Key Concepts#
The Quickstart showed what brainmass does. This page builds the mental model so you know why each piece exists and how they fit together. Five ideas carry almost everything:
units (brainunit) <- every quantity carries a physical unit
|
v
*Step model --drive--> Simulator --> trajectories (dict of arrays)
| ^
noise (optional) |
| duration -> steps, monitors, transient
v
Network (connectome -> coupling + delays, wraps a *Step)
|
v
Fitter (+ objectives) --> best parameters (gradient / gradient-free)
Read top to bottom: a model describes one region’s dynamics, a Simulator runs it, a Network couples many regions, and a Fitter tunes parameters to data. Units thread through all of them. Each section below is a few runnable lines.
import brainmass
import braintools
import brainstate
import brainunit as u
import jax.numpy as jnp
import numpy as np
from brainstate.nn import Param
# `dt` is global state. Setting it once lets the Network below size its delay
# buffers at construction time; the Simulator is still given an explicit dt= too.
brainstate.environ.set(dt=0.1 * u.ms)
An NVIDIA GPU may be present on this machine, but a CUDA-enabled jaxlib is not installed. Falling back to cpu.
1. Units everywhere (brainunit)#
brainmass quantities carry physical units via
brainunit (imported as u). A duration is
200 * u.ms, a distance is 30 * u.mm, a conduction speed is 10 * u.mm / u.ms. Units
are checked at composition time, so a dimensionally wrong expression fails loudly instead of
silently producing nonsense. The integration step dt is itself a unit-aware quantity.
duration = 200.0 * u.ms
dt = 0.1 * u.ms
# duration / dt is a dimensionless number of steps -- this is exactly how the
# Simulator turns a run length into an integer step count.
n_steps = duration / dt
print("duration / dt =", n_steps, "(dimensionless)")
# A speed has length/time units; distance / speed is therefore a time (a delay).
delay = (30.0 * u.mm) / (10.0 * u.mm / u.ms)
print("delay = distance / speed =", delay)
duration / dt = 2000.0 (dimensionless)
delay = distance / speed = 3. ms
2. The *Step model contract#
Every neural-mass model is a *Step class implementing one update step of its
differential equations.

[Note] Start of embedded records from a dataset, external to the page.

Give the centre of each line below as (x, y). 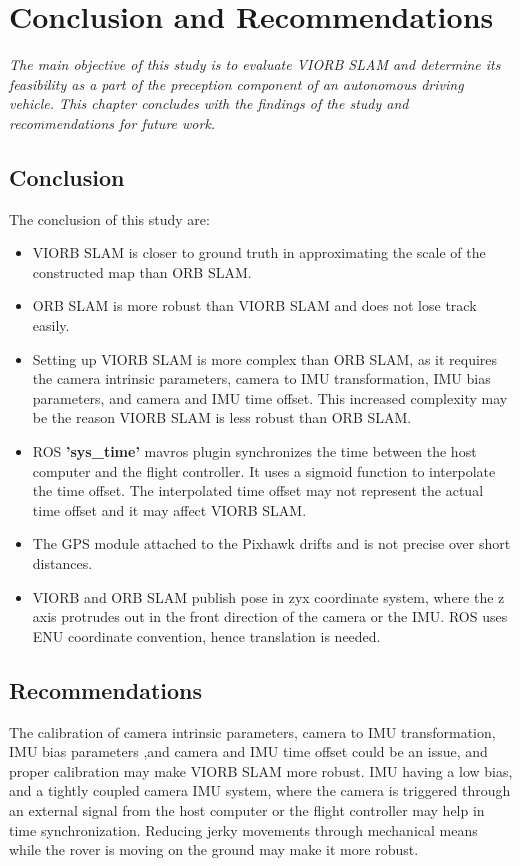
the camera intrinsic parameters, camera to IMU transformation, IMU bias (261, 378)
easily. (51, 325)
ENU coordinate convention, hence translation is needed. (206, 635)
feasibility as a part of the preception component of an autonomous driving (236, 83)
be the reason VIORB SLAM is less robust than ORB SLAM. (222, 417)
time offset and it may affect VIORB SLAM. (169, 509)
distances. (62, 563)
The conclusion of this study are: (109, 218)

The contract is small and uniform across all 20+ models:
Piece |
What it is |
|---|---|
|
construct, sized for |
|
allocate / reset the hidden states (call before stepping) |
|
advance the state by one |
|
read a state variable (e.g. |
You rarely call init_all_states/update by hand — the Simulator does — but seeing them
once demystifies what the orchestration layer drives. brainmass.list_models() enumerates
every model with its category and number of state variables.
node = brainmass.HopfStep(in_size=3, a=0.25, w=0.3) # 3 regions
with brainstate.environ.context(dt=0.1 * u.ms):
node.init_all_states() # allocate hidden states x, y
node.update() # one step
print("state x after one step:", node.x.value) # shape (3,)
# Discover models programmatically.
models = brainmass.list_models()
print("number of models:", len(models))
print("Hopf record:", next(m for m in models if m.name == "HopfStep"))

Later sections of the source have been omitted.